Yes, I do have friends I don't see all that often, but it doesn't matter so much because it's never difficult to actually make plans with them. I suppose it's the constant reneging on organising something that bothers me.

For the record, I am also an introvert who gets anxious about socialising, but I've learned over the course of my life that if you always say no to everything, people will eventually stop asking you. I make myself go to things on the basis that I know I almost always enjoy myself once I'm there, and just make sure I have no plans for the following day so I can recharge my batteries with a bit of solitude.

OP posts:
vvvvvvf · 12/09/2019 18:01

Well then maybe don’t reply to her message next time she tries to re-connect. She might start to realise that she won’t have any friends left if she does that. That sometimes happens to me then I make myself go to meet-ups. That’s good you feel better going to social events being an introvert like myself, I wish I could, but I get anxious after the event thinking “gosh did I say something inappropriate”etc. I get really anxious about little things do find it easier if I don’t go. I think lack of sleep with having young kids plays more on my mind. Has your friend got little kids under 5?

StrictlyComeMarie · 12/09/2019 18:02

I do this when I don’t really want to see someone (sorry!)

FatherFintanFay · 12/09/2019 19:13

vvvvvvf she has no kids and is single. Her business is very time intensive and must take up a huge amount of mental energy to run, so I appreciate that there's probably not much left for anything or anyone else. I really do try to be understanding, and that was why I sought views on here, but it seems in the end to come down to the probability that she doesn't really value me enough to make any time for me. Or else she simply can't be arsed.

Btw, why doesn't your husband help? Sounds like you badly need some support there. Sorry, I know this thread isn't about that...

Socialising does take it out of me but I live alone and I'm isolated from most of my friends by where I choose to live. So I basically have to either make an effort occasionally, or accept that I'm going to end up with no friends. An evening out of my life once a week isn't going to kill me and I do usually enjoy seeing people once I'm there.

OP posts:
vvvvvvf · 12/09/2019 20:19

I know you probably don’t want to hear this but I would just cut her out for your own sanity.

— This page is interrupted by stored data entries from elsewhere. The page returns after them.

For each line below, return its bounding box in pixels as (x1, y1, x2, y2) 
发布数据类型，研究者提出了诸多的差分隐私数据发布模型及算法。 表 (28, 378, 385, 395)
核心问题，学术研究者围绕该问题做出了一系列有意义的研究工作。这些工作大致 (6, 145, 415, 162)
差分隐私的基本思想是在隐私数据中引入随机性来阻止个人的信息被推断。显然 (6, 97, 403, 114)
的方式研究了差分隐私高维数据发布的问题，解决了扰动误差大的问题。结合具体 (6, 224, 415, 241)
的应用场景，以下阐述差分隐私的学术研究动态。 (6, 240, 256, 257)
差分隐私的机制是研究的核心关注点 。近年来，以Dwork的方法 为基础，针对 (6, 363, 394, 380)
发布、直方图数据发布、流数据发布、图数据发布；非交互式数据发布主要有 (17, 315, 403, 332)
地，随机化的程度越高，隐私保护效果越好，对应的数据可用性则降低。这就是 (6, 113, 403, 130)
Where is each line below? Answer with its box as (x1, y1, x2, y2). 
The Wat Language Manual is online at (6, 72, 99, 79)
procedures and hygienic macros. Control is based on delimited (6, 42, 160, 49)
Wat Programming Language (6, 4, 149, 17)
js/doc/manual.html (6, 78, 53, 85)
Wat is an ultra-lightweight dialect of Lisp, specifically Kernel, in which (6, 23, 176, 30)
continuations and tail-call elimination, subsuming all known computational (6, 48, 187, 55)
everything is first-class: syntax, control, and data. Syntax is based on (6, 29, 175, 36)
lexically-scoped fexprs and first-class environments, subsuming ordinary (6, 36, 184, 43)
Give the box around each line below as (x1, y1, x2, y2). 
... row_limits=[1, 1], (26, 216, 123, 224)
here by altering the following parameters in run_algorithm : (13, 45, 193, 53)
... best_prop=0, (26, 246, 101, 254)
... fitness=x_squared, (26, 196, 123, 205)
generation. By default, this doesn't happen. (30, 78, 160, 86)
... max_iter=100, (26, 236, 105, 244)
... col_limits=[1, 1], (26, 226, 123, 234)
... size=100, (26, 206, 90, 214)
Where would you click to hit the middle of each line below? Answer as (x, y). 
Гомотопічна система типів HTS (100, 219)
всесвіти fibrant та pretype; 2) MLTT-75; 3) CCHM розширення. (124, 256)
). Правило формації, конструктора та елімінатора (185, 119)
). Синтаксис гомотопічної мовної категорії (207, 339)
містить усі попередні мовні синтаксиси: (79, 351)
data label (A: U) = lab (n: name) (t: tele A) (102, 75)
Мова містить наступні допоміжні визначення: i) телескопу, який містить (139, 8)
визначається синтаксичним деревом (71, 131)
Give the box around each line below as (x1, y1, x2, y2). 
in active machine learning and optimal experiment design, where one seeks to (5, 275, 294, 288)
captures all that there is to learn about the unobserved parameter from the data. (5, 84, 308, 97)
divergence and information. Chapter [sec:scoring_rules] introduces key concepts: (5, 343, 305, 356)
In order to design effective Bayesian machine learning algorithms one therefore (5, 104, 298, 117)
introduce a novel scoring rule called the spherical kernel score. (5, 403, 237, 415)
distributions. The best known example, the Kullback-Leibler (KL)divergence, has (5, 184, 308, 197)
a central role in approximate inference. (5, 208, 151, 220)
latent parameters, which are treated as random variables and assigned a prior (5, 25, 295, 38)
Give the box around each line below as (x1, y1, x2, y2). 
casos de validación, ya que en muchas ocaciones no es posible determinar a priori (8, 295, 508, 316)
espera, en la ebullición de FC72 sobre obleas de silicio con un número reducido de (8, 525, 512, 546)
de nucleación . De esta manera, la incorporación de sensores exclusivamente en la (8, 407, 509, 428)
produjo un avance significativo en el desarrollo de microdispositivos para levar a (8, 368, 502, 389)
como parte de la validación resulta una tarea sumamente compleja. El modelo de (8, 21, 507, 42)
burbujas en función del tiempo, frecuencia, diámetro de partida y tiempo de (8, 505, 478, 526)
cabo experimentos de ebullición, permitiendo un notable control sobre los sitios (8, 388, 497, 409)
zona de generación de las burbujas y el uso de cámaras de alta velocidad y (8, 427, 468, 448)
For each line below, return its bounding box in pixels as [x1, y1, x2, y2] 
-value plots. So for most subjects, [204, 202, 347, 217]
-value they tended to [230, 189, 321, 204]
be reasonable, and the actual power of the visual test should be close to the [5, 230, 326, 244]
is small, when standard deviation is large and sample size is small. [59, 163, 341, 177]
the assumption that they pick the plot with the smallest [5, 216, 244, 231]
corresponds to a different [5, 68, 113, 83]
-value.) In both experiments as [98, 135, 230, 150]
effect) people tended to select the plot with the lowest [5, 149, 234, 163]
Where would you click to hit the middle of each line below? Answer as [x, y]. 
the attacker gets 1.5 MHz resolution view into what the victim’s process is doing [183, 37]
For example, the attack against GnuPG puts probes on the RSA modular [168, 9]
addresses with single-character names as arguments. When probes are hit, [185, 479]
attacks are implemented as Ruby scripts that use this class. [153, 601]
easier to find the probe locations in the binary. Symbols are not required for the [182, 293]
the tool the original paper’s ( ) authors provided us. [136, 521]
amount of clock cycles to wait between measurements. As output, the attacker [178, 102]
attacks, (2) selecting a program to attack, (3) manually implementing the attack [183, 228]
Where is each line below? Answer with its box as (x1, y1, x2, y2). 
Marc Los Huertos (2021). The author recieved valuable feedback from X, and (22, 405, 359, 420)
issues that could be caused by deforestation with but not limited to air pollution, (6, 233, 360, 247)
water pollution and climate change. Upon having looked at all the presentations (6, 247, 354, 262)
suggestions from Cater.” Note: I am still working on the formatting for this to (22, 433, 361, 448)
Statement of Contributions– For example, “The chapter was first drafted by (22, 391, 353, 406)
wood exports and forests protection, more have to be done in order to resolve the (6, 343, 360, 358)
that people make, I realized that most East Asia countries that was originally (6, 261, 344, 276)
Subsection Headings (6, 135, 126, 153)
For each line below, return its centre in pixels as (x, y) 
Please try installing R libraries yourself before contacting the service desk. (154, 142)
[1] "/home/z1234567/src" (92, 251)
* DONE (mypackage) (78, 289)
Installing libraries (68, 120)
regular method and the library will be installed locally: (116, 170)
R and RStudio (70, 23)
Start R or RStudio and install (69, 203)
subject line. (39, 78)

You don’t want to be thinking about her, life’s too short! Spend time with your friends who value you x

vvvvvvf · 12/09/2019 20:21

Oh sorry forgot to answer your question. My husband works away so isn’t home during the week

Thecurtainsofdestiny · 12/09/2019 21:31

I have a friend like this. I just leave the ball in her court now, as I choose not to spend energy chasing her.

If she does want to meet, I'm happy to do so.